Logo Questions Linux Laravel Mysql Ubuntu Git Menu
 

CORDIC Arcsine implementation fails

Tags:

I have recently implemented a library of CORDIC functions to reduce the required computational power (my project is based on a PowerPC and is extremely strict in its execution time specifications). The language is ANSI-C.

The other functions (sin/cos/atan) work within accuracy limits both in 32 and in 64 bit implementations.

Unfortunately, the asin() function fails systematically for certain inputs.

For testing purposes I have implemented an .h file to be used in a simulink S-Function. (This is only for my convenience, you can compile the following as a standalone .exe with minimal changes)

Note: I have forced 32 iterations because I am working in 32 bit precision and the maximum possible accuracy is required.

Cordic.h:

#include <stdio.h>
#include <stdlib.h>

#define FLOAT32 float
#define INT32 signed long int
#define BIT_XOR ^

#define CORDIC_1K_32 0x26DD3B6A                  
#define MUL_32       1073741824.0F     /*needed to scale float -> int*/            
#define INV_MUL_32   9.313225746E-10F  /*needed to scale int -> float*/

INT32 CORDIC_CTAB_32 [] = {0x3243f6a8, 0x1dac6705, 0x0fadbafc, 0x07f56ea6, 0x03feab76, 0x01ffd55b, 0x00fffaaa, 0x007fff55, 
                           0x003fffea, 0x001ffffd, 0x000fffff, 0x0007ffff, 0x0003ffff, 0x0001ffff, 0x0000ffff, 0x00007fff, 
                           0x00003fff, 0x00001fff, 0x00000fff, 0x000007ff, 0x000003ff, 0x000001ff, 0x000000ff, 0x0000007f, 
                           0x0000003f, 0x0000001f, 0x0000000f, 0x00000008, 0x00000004, 0x00000002, 0x00000001, 0x00000000};

/* CORDIC Arcsine Core: vectoring mode */
INT32 CORDIC_asin(INT32 arc_in)
{
  INT32 k;
  INT32 d;
  INT32 tx;
  INT32 ty;
  INT32 x;
  INT32 y;
  INT32 z;

  x=CORDIC_1K_32;
  y=0;
  z=0;

  for (k=0; k<32; ++k)
  {
    d = (arc_in - y)>>(31);
    tx = x - (((y>>k) BIT_XOR d) - d);
    ty = y + (((x>>k) BIT_XOR d) - d);
    z += ((CORDIC_CTAB_32[k] BIT_XOR d) - d);

    x = tx; 
    y = ty; 
  }  
  return z; 
}

/* Wrapper function for scaling in-out of cordic core*/
FLOAT32 asin_wrap(FLOAT32 arc)
{
  return ((FLOAT32)(CORDIC_asin((INT32)(arc*MUL_32))*INV_MUL_32));
}

This can be called in a manner similar to:

#include "Cordic.h"
#include "math.h"

void main()
{
    y1 = asin_wrap(value_32); /*my implementation*/
    y2 = asinf(value_32);     /*standard math.h for comparison*/
}

The results are as shown: enter image description here

Top left shows the [-1;1] input over 2000 steps (0.001 increments), bottom left the output of my function, bottom right the standard output and top right the difference of the two outputs.
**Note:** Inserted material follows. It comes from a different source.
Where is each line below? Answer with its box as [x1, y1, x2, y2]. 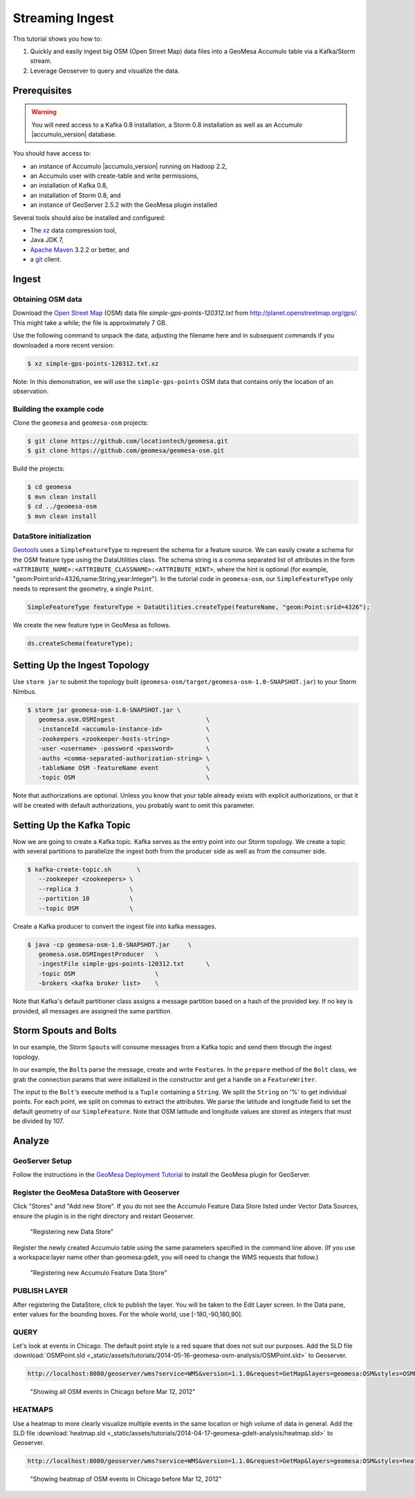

It is immediate to see that the error is not within 32 bit accuracy.

I have analysed the steps performed (and the intermediate results) by my code and it seems to me that at a certain point the value of y is "close enough" to the initial value of arc_in and what could be related to a bit-shift causes the solution to diverge.


My questions:

  • I am at a loss, is this error inherent in the CORDIC implementation or have I made a mistake in the implementation? I was expecting the decrease of accuracy near the extremes, but those spikes in the middle are quite unexpected. (the most notable ones are just beyond +/- 0.6, but even removed these there are more at smaller values, albeit not as pronounced)
  • If it is something part of the CORDIC implementation, are there known workarounds?

EDIT:

  • Since some comment mention it, yes, I tested the definition of INT32, even writing #define INT32 int32_T does not change the results by the slightest amount.

  • The computation time on the target hardware has been measured by hundreds of repetitions of block of 10.000 iterations of the function with random input in the validity range. The observed mean results (for one call of the function) are as follows: math.h asinf() 100.00 microseconds CORDIC asin() 5.15 microseconds
    (apparently the previous test had been faulty, a new cross-test has obtained no better than an average of 100 microseconds across the validity range)

  • I apparently found a better implementation. It can be downloaded in matlab version here and in C here. I will analyse more its inner workings and report later.